Saper vivere la sofferenza
DOI:
https://doi.org/10.7346/-fei-XVIII-02-20_08Abstract
Oggi discutere di sofferenza, di dolore, di disgrazia, sembra quasi impossibile in un mondo dominato dal mito della felicità, del benessere, del profitto ad ogni costo. Può la sofferenza educare allo sviluppo e alla crescita della persona? Se riconosciamo che godere della felicità è la massima aspirazione a cui tende ognuno di noi dobbiamo ammettere che il termine felicità rimanda ad un orizzonte semantico vasto e complesso che sembra escludere qualsiasi forma di sofferenza e di dolore. Possiamo pensare l’educazione in cui la sofferenza sia occasione di crescita sia del pensiero che di un soggetto autonomo?

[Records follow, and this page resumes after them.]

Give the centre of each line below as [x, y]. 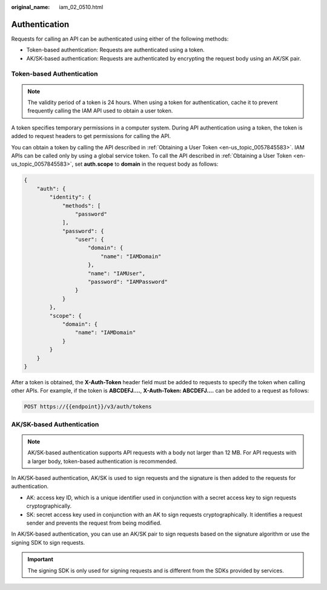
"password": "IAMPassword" [128, 282]
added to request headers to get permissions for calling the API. [91, 136]
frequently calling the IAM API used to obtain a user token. [100, 111]
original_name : [31, 7]
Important [41, 559]
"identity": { [70, 197]
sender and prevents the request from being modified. [94, 523]
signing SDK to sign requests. [48, 542]

È possibile gestire relazioni che partendo dalla sofferenza e dal concetto di finitudine fondino la possibilità di comprendere la complessità dell’umano? Pur in spazi formalizzati, è possibile promuovere una cultura del fare scuola come cura dei rapporti per dare un orizzonte di senso all’esistenza e all’esperienza umana, compresa quella educativa? Un dato ci sembra fuori discussione: senza un plausibile orizzonte di senso, la riflessione pedagogica e la prassi educativa sono minate alla radice (Mollo, 1996).